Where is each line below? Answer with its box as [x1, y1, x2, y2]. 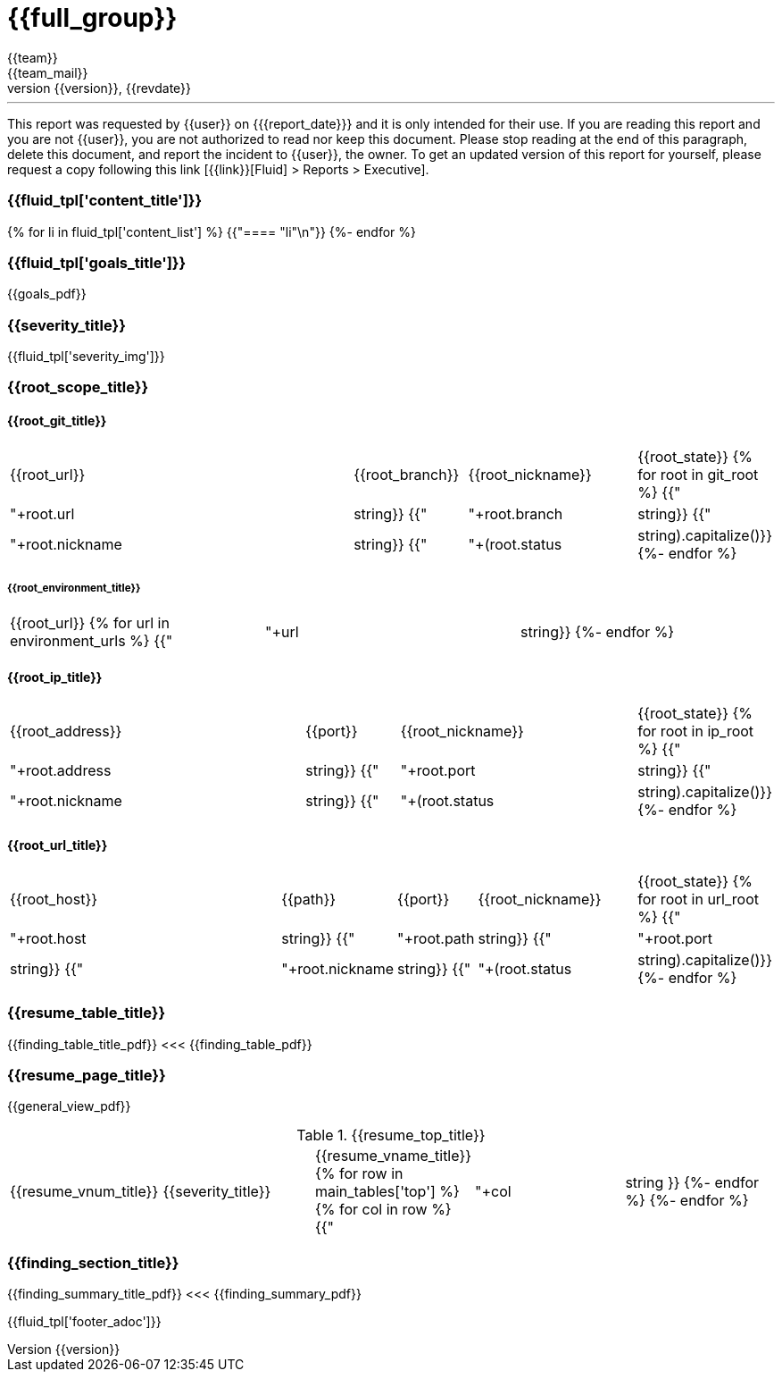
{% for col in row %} [314, 1200, 452, 1219]
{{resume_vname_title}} [314, 1147, 472, 1165]
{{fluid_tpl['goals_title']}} [7, 253, 187, 272]
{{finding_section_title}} [7, 1253, 179, 1272]
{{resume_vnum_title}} [10, 1182, 159, 1201]
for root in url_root [637, 889, 759, 908]
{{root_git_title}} [7, 412, 107, 428]
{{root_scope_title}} [7, 378, 149, 397]
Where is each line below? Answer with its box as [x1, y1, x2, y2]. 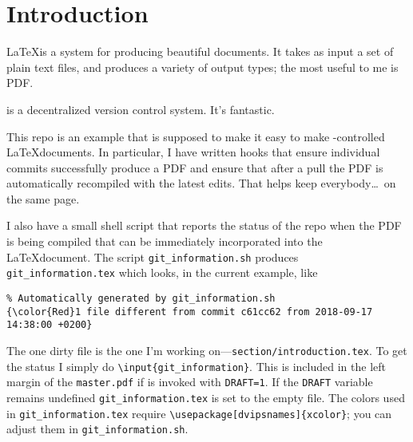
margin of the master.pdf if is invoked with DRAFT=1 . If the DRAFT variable [6, 373, 373, 390]
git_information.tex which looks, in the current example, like [6, 264, 318, 281]
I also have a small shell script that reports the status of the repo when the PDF [6, 217, 402, 234]
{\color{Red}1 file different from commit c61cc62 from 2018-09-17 [6, 306, 373, 318]
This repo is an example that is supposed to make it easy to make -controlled [6, 128, 385, 144]
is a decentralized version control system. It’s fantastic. [6, 101, 275, 117]
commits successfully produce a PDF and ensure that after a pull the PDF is [6, 159, 383, 176]
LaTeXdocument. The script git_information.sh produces [6, 248, 299, 265]
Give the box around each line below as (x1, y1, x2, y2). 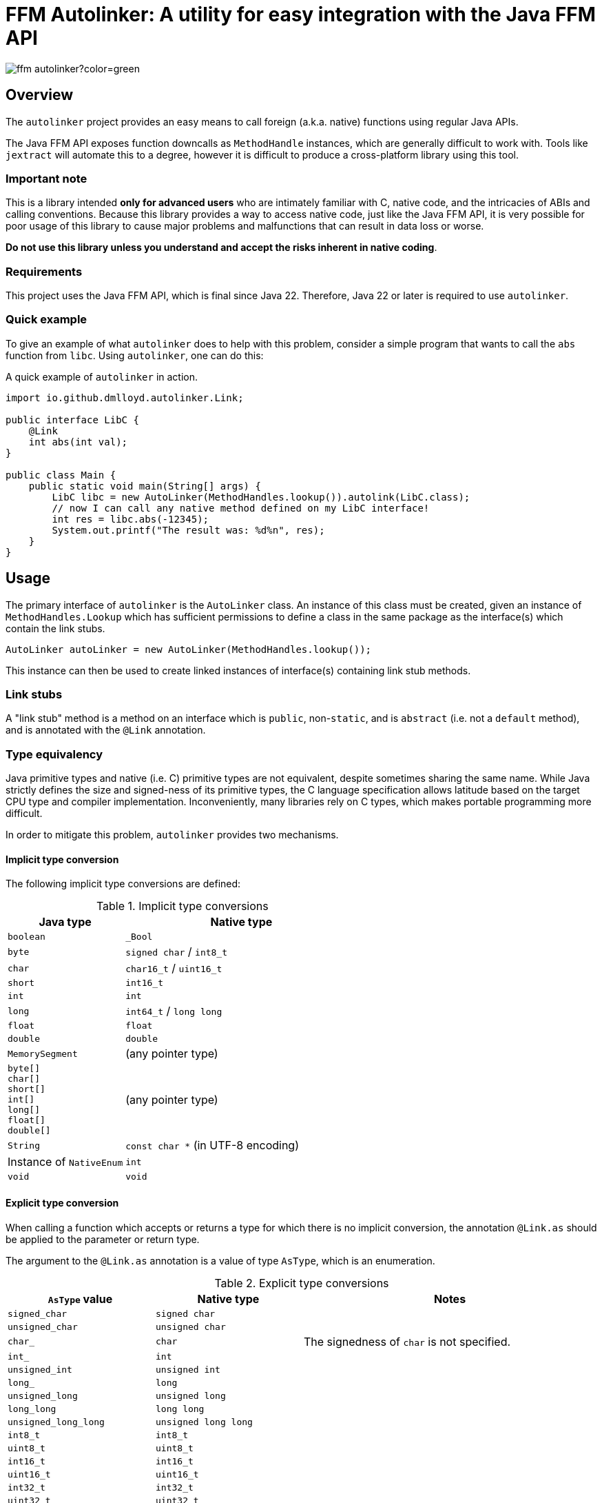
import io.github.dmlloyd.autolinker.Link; (6, 392, 244, 403)
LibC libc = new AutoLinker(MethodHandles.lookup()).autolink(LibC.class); (52, 491, 470, 503)
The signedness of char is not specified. (304, 1334, 511, 1349)
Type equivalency (6, 747, 103, 761)
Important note (6, 171, 87, 185)
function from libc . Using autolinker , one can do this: (6, 349, 264, 361)
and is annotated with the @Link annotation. (6, 724, 206, 736)
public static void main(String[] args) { (28, 480, 261, 492)
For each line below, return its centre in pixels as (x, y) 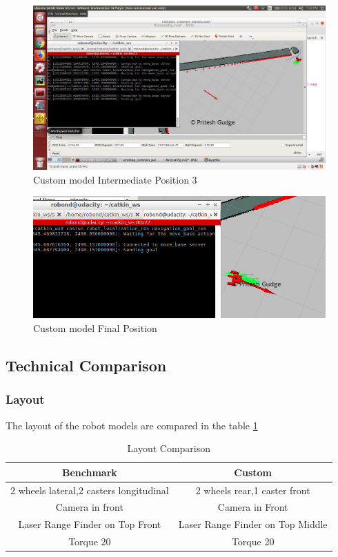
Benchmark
==============================
#### What is being asked:
In the listing above, find the lines holding the word "libc" and copy them.

#### Written reply:
LibC libc = new AutoLinker(MethodHandles.lookup()).autolink(LibC.class); (52, 491, 470, 503)
function from libc . Using autolinker , one can do this: (6, 349, 264, 361)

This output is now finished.